> Stored data
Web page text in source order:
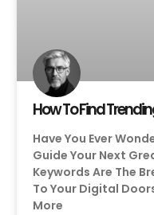
How To Find
Have You Ever
Guide Your Next
Keywords Are The
To Your Digital
More
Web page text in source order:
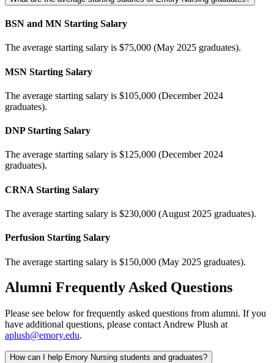
BSN and MN Starting Salary
The average starting salary is $75,000 (May 2025 graduates).
MSN Starting Salary
The average starting salary is $105,000 (December 2024
graduates).
DNP Starting Salary
The average starting salary is $125,000 (December 2024
graduates).
CRNA Starting Salary
The average starting salary is $230,000 (August 2025 graduates).
Perfusion Starting Salary
The average starting salary is $150,000 (May 2025 graduates).
Alumni Frequently Asked Questions
Please see below for frequently asked questions from alumni. If you
have additional questions, please contact Andrew Plush at
aplush@emory.edu.
How can I help Emory Nursing students and graduates?
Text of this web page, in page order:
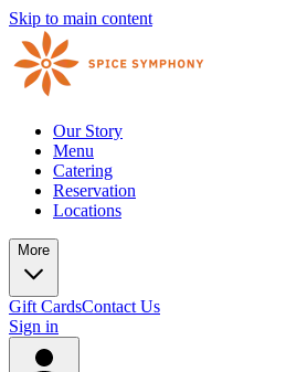
Skip to main content
Our Story
Menu
Catering
Reservation
Locations
More
Gift CardsContact Us
Sign in
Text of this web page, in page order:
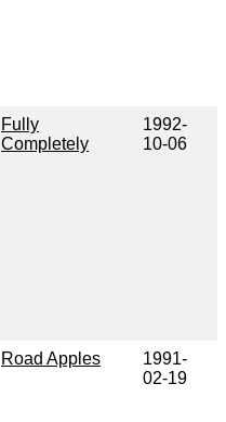
Fully
Completely
1992-
10-06
Road Apples
1991-
02-19
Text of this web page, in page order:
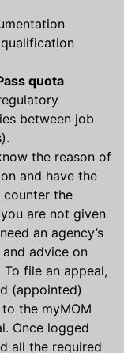
quota
between job
the reason of
and have the
the
are not given
an agency’s
advice on
file an appeal,
(appointed)
the myMOM
Once logged
all the required
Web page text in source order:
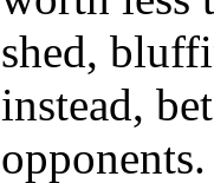
shed,
instead,
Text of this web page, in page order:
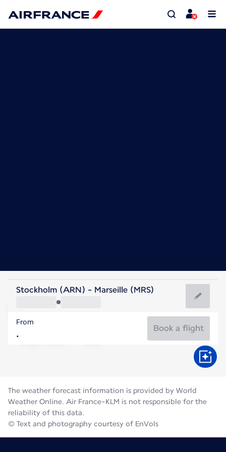
France
Marseille
France
Stockholm (ARN) - Marseille (MRS)
From
Book a flight
The weather forecast information is provided by World
Weather Online. Air France-KLM is not responsible for the
reliability of this data.
© Text and photography courtesy of EnVols
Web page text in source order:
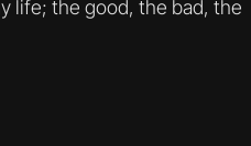
life; the good, the bad, the
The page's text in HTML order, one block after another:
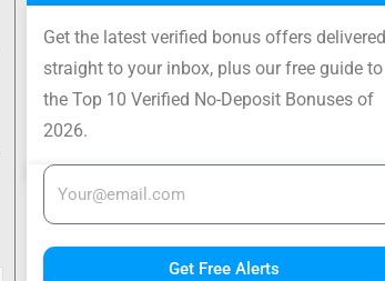
Get the latest verified bonus offers delivered
straight to your inbox, plus our free guide to
the Top 10 Verified No-Deposit Bonuses of
2026.
Get Free Alerts
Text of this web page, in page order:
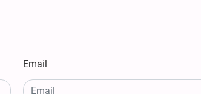
Email
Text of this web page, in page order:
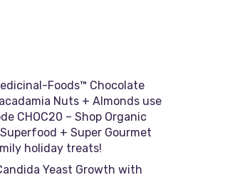
Foods™ Chocolate
Nuts + Almonds use
CHOC20 – Shop Organic
+ Super Gourmet
holiday treats!
Yeast Growth with
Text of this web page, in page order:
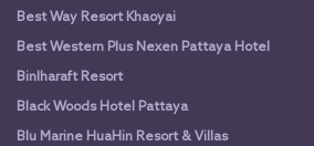
Best Way Resort Khaoyai
Best Western Plus Nexen Pattaya Hotel
Binlharaft Resort
Black Woods Hotel Pattaya
Blu Marine HuaHin Resort & Villas
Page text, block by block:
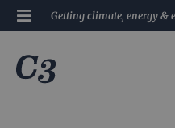
Getting climate, energy &
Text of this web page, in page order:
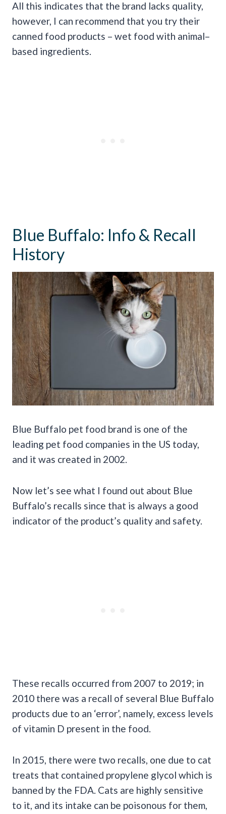
All this indicates that the brand lacks quality,
however, I can recommend that you try their
canned food products – wet food with animal–
based ingredients.
Blue Buffalo: Info & Recall
History
Blue Buffalo pet food brand is one of the
leading pet food companies in the US today,
and it was created in 2002.
Now let’s see what I found out about Blue
Buffalo’s recalls since that is always a good
indicator of the product’s quality and safety.
These recalls occurred from 2007 to 2019; in
2010 there was a recall of several Blue Buffalo
products due to an ‘error’, namely, excess levels
of vitamin D present in the food.
In 2015, there were two recalls, one due to cat
treats that contained propylene glycol which is
banned by the FDA. Cats are highly sensitive
to it, and its intake can be poisonous for them,
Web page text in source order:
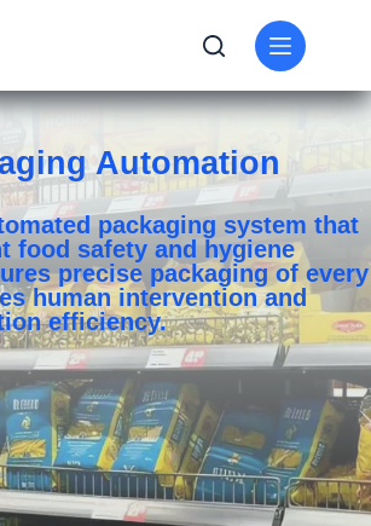
Automation
packaging system that
food safety and hygiene
precise packaging of every
human intervention and
efficiency.
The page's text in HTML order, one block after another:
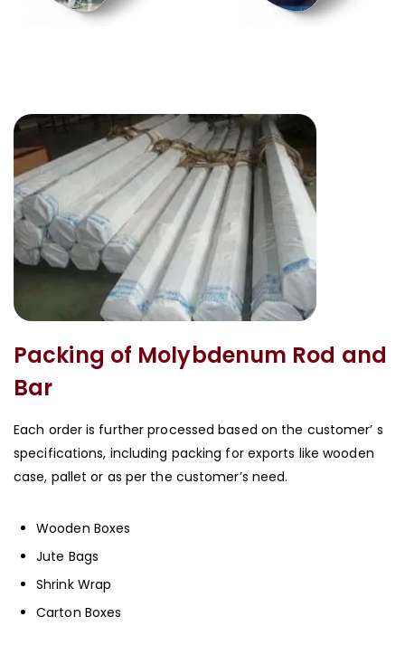
Packing of Molybdenum Rod and
Bar
Each order is further processed based on the customer’ s
specifications, including packing for exports like wooden
case, pallet or as per the customer’s need.
Wooden Boxes
Jute Bags
Shrink Wrap
Carton Boxes
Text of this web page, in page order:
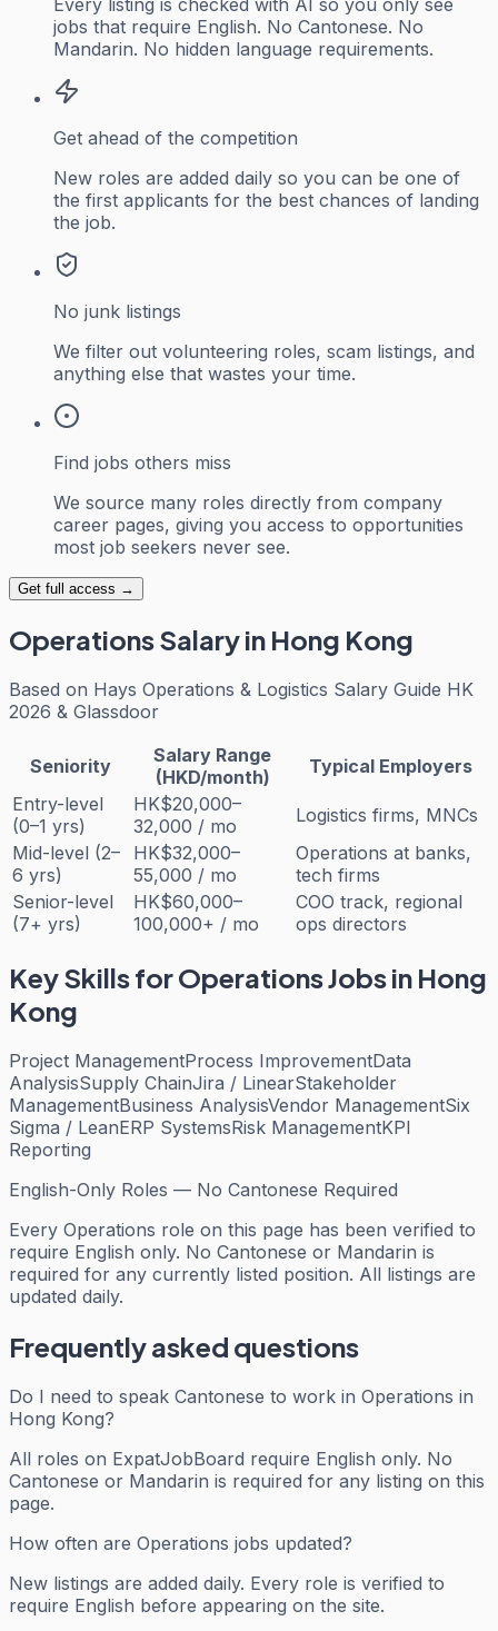
Every listing is checked with AI so you only see
jobs that require English. No Cantonese. No
Mandarin. No hidden language requirements.
Get ahead of the competition
New roles are added daily so you can be one of
the first applicants for the best chances of landing
the job.
No junk listings
We filter out volunteering roles, scam listings, and
anything else that wastes your time.
Find jobs others miss
We source many roles directly from company
career pages, giving you access to opportunities
most job seekers never see.
Get full access →
OperationsSalary in Hong Kong
Based on Hays Operations & Logistics Salary Guide HK
2026 & Glassdoor
Seniority
Salary Range
(HKD/month)
Typical Employers
Entry-level
(0–1 yrs)
HK$20,000–
32,000 / mo
Logistics firms, MNCs
Mid-level (2–
6 yrs)
HK$32,000–
55,000 / mo
Operations at banks,
tech firms
Senior-level
(7+ yrs)
HK$60,000–
100,000+ / mo
COO track, regional
ops directors
Key Skills forOperationsJobs in Hong
Kong
Project ManagementProcess ImprovementData
AnalysisSupply ChainJira / LinearStakeholder
ManagementBusiness AnalysisVendor ManagementSix
Sigma / LeanERP SystemsRisk ManagementKPI
Reporting
English-Only Roles — No Cantonese Required
Every Operations role on this page has been verified to
require English only. No Cantonese or Mandarin is
required for any currently listed position. All listings are
updated daily.
Frequently asked questions
Do I need to speak Cantonese to work in Operations in
Hong Kong?
All roles on ExpatJobBoard require English only. No
Cantonese or Mandarin is required for any listing on this
page.
How often are Operations jobs updated?
New listings are added daily. Every role is verified to
require English before appearing on the site.
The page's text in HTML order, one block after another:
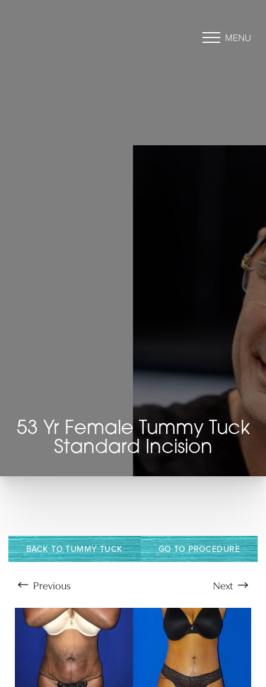
MENU
53 Yr Female Tummy Tuck
Standard Incision
BACK TO TUMMY TUCK GO TO PROCEDURE
Previous Next
Larger Text Text Spacing
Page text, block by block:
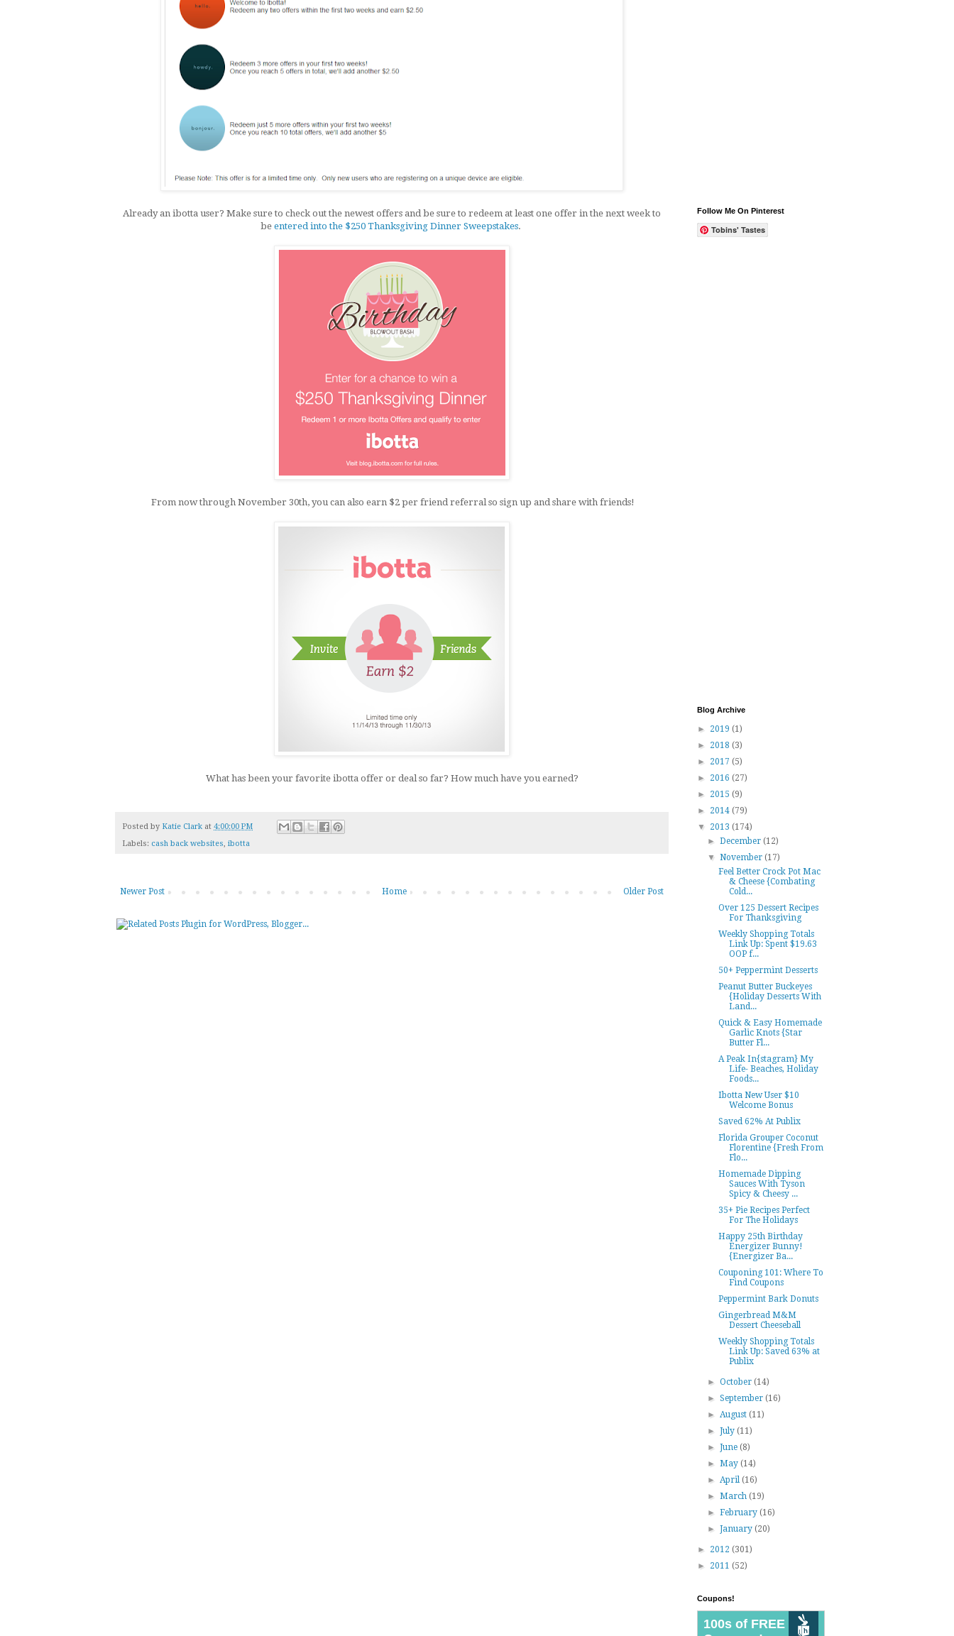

> Exercise description
Leave the pictures out and output all of the data verbatim.

> Answer space
Web page text in source order:
How To Find
Have You Ever
Guide Your Next
Keywords Are The
To Your Digital
More
Web page text in source order:
BSN and MN Starting Salary
The average starting salary is $75,000 (May 2025 graduates).
MSN Starting Salary
The average starting salary is $105,000 (December 2024
graduates).
DNP Starting Salary
The average starting salary is $125,000 (December 2024
graduates).
CRNA Starting Salary
The average starting salary is $230,000 (August 2025 graduates).
Perfusion Starting Salary
The average starting salary is $150,000 (May 2025 graduates).
Alumni Frequently Asked Questions
Please see below for frequently asked questions from alumni. If you
have additional questions, please contact Andrew Plush at
aplush@emory.edu.
How can I help Emory Nursing students and graduates?
Text of this web page, in page order:
Skip to main content
Our Story
Menu
Catering
Reservation
Locations
More
Gift CardsContact Us
Sign in
Text of this web page, in page order:
Fully
Completely
1992-
10-06
Road Apples
1991-
02-19
Text of this web page, in page order:
quota
between job
the reason of
and have the
the
are not given
an agency’s
advice on
file an appeal,
(appointed)
the myMOM
Once logged
all the required
Web page text in source order:
shed,
instead,
Text of this web page, in page order:
France
Marseille
France
Stockholm (ARN) - Marseille (MRS)
From
Book a flight
The weather forecast information is provided by World
Weather Online. Air France-KLM is not responsible for the
reliability of this data.
© Text and photography courtesy of EnVols
Web page text in source order:
life; the good, the bad, the
The page's text in HTML order, one block after another:
Get the latest verified bonus offers delivered
straight to your inbox, plus our free guide to
the Top 10 Verified No-Deposit Bonuses of
2026.
Get Free Alerts
Text of this web page, in page order:
Email
Text of this web page, in page order:
Foods™ Chocolate
Nuts + Almonds use
CHOC20 – Shop Organic
+ Super Gourmet
holiday treats!
Yeast Growth with
Text of this web page, in page order:
Best Way Resort Khaoyai
Best Western Plus Nexen Pattaya Hotel
Binlharaft Resort
Black Woods Hotel Pattaya
Blu Marine HuaHin Resort & Villas
Page text, block by block:
Getting climate, energy &
Text of this web page, in page order:
All this indicates that the brand lacks quality,
however, I can recommend that you try their
canned food products – wet food with animal–
based ingredients.
Blue Buffalo: Info & Recall
History
Blue Buffalo pet food brand is one of the
leading pet food companies in the US today,
and it was created in 2002.
Now let’s see what I found out about Blue
Buffalo’s recalls since that is always a good
indicator of the product’s quality and safety.
These recalls occurred from 2007 to 2019; in
2010 there was a recall of several Blue Buffalo
products due to an ‘error’, namely, excess levels
of vitamin D present in the food.
In 2015, there were two recalls, one due to cat
treats that contained propylene glycol which is
banned by the FDA. Cats are highly sensitive
to it, and its intake can be poisonous for them,
Web page text in source order:
Automation
packaging system that
food safety and hygiene
precise packaging of every
human intervention and
efficiency.
The page's text in HTML order, one block after another:
Packing of Molybdenum Rod and
Bar
Each order is further processed based on the customer’ s
specifications, including packing for exports like wooden
case, pallet or as per the customer’s need.
Wooden Boxes
Jute Bags
Shrink Wrap
Carton Boxes
Text of this web page, in page order:
Every listing is checked with AI so you only see
jobs that require English. No Cantonese. No
Mandarin. No hidden language requirements.
Get ahead of the competition
New roles are added daily so you can be one of
the first applicants for the best chances of landing
the job.
No junk listings
We filter out volunteering roles, scam listings, and
anything else that wastes your time.
Find jobs others miss
We source many roles directly from company
career pages, giving you access to opportunities
most job seekers never see.
Get full access →
OperationsSalary in Hong Kong
Based on Hays Operations & Logistics Salary Guide HK
2026 & Glassdoor
Seniority
Salary Range
(HKD/month)
Typical Employers
Entry-level
(0–1 yrs)
HK$20,000–
32,000 / mo
Logistics firms, MNCs
Mid-level (2–
6 yrs)
HK$32,000–
55,000 / mo
Operations at banks,
tech firms
Senior-level
(7+ yrs)
HK$60,000–
100,000+ / mo
COO track, regional
ops directors
Key Skills forOperationsJobs in Hong
Kong
Project ManagementProcess ImprovementData
AnalysisSupply ChainJira / LinearStakeholder
ManagementBusiness AnalysisVendor ManagementSix
Sigma / LeanERP SystemsRisk ManagementKPI
Reporting
English-Only Roles — No Cantonese Required
Every Operations role on this page has been verified to
require English only. No Cantonese or Mandarin is
required for any currently listed position. All listings are
updated daily.
Frequently asked questions
Do I need to speak Cantonese to work in Operations in
Hong Kong?
All roles on ExpatJobBoard require English only. No
Cantonese or Mandarin is required for any listing on this
page.
How often are Operations jobs updated?
New listings are added daily. Every role is verified to
require English before appearing on the site.
The page's text in HTML order, one block after another:
MENU
53 Yr Female Tummy Tuck
Standard Incision
BACK TO TUMMY TUCK GO TO PROCEDURE
Previous Next
Larger Text Text Spacing
Page text, block by block:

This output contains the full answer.